Subject: Florida: PUTTING A PREMIUM ON PATRIOTISM - The only thing that can account for higher operating costs is what the companies pay their executives and employees.

The Palm Beach Post
January 14, 2002 Monday FINAL EDITION

PUTTING A PREMIUM ON PATRIOTISM
Tom Blackburn


If you follow workers compensation in Florida - especially if you are an employer who pays for it - you might think 2001 never happened.

The companies are asking Insurance Commissioner Tom Gallagher for a rate increase. He turned them down in November. Their lobbyists are warming up for another run at the Legislature with a bill that died in the closing hours of last year's session. First, though, they want to take out humanitarian improvements the Senate added.

The new wrinkle is the excuse for this year's 4 percent rate increase: Sept. 11. Wrap me in red, white and blue and send me up a flagpole.

Many of the people killed or injured at the World Trade Center and Pentagon were covered by workers comp, but not in Florida. The argument is that, well, they could have been. Yeah, and cars were ruined in New York and Washington, but auto insurance isn't costing more here because of it. Yet.

Mr. Gallagher turned down a 7.9 percent increase last year because the companies couldn't prove their case. They are appealing his ruling.

Insurance cases are argued with reams of obscure statistics, but no one tries to claim that injured workers are getting more compensation than they did before the law was changed in 1993, because they aren't. No one is saying premiums stopped rising in price, because they didn't.

The National Association of Insurance Commissioners reports show that premium income for the companies doubled between 1993 and '98. More workers are covered. But legal and underwriting costs increased as a percentage of premiums.

The companies' answer, to the Legislature, is, "Get the lawyers out of the system." That's what lawmakers were trying to do last year. But the same figures from the insurance commissioners show that the cost of lawyers, as a percentage of the premiums, dropped considerably after 1993. The only thing that can account for higher operating costs is what the companies pay their executives and employees.

Mr. Gallagher's job is to keep them solvent, not to make them rich.

If the companies don't get their way in the Legislature - which would be new - it will be because workers comp advocates and lawyers are organized and ready to fight, for a change. They discovered last year that silence is the way to get rolled over.

Faced with obscure statistics and persuasive lobbyists, lawmakers need to know that the companies' analysis - which is before me as I write - covers only part of the problem.
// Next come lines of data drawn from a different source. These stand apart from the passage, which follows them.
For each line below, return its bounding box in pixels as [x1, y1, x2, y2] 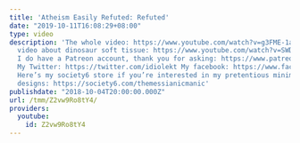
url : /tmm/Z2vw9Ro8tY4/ [9, 95, 98, 105]
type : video [9, 29, 54, 38]
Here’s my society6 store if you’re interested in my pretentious [17, 71, 270, 80]
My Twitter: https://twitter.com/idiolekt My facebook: [17, 63, 229, 72]
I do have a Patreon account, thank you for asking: [17, 54, 218, 63]
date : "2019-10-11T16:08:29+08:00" [9, 21, 142, 30]
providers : [9, 104, 50, 113]
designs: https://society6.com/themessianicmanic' [17, 79, 210, 88]
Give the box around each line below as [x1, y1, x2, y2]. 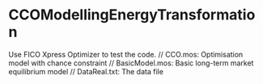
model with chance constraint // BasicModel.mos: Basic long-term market [8, 58, 254, 68]
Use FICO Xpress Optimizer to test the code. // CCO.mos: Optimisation [8, 49, 244, 59]
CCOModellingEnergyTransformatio [8, 6, 256, 24]
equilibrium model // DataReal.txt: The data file [8, 66, 164, 76]
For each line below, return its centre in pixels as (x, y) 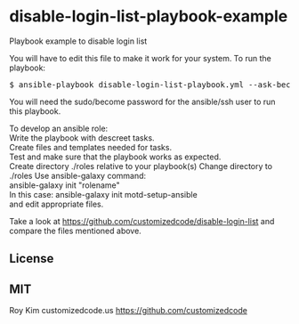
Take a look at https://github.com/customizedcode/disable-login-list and (142, 221)
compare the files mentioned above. (76, 231)
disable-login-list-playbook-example (149, 16)
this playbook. (35, 111)
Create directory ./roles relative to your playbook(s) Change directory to (141, 166)
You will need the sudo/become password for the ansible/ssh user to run (142, 101)
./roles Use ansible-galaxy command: (78, 175)
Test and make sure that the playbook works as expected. (115, 157)
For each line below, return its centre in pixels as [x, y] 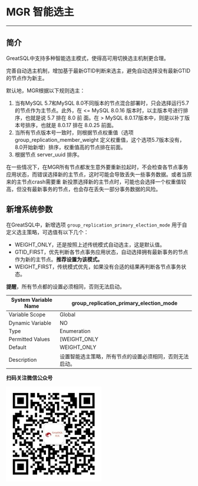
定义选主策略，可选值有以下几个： [47, 232]
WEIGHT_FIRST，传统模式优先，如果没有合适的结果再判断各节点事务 [98, 267]
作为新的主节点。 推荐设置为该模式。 [59, 259]
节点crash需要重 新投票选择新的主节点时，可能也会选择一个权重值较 [104, 182]
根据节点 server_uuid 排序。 [48, 154]
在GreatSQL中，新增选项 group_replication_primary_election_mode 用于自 [97, 225]
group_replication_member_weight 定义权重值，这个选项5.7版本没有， [100, 139]
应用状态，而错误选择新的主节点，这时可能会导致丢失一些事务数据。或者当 [96, 174]
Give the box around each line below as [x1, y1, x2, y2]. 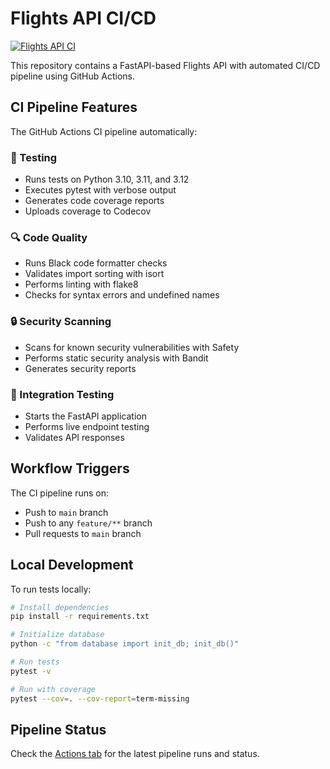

And half of the analysis is open to serious dispute. To fix the system instead of making employers and injured employees pay more for it, lawmakers would have to go back to basics.

The first basic is that the workers comp system is supposed to be self-executing, but nothing executes itself. Those lawyers the companies complain about get into the picture only if some injured worker, probably in pain, decides he or she is getting a runaround from the insurance company.

A "self-executing system" requires state oversight. Under the late Gov. Lawton Chiles, there was dirt-poor enforcement, and under Gov. Bush the Youngest, there is less. Enforcement should be provided by the Division of Workers Compensation, an overworked, understaffed agency prohibited by law from doing some things that need doing and not encouraged to do the rest. The division is the Flying Dutchman of state agencies because it is in the Department of Labor and Employment Security, which the governor and Legislature marked for destruction. Labor Secretary Mary Hooks calls that "embracing change."

If I were a lawmaker, I wouldn't vote until I had gone back to basics to trace what went wrong from there.

If I were an employer, before I paid the Sept. 11 bonus to my workers comp carrier, I'd talk to the lawyers' group, Florida Workers Advocates, or a victims' organizer such as Mary Bailey up in Jacksonville to see what they know that I should find out more about.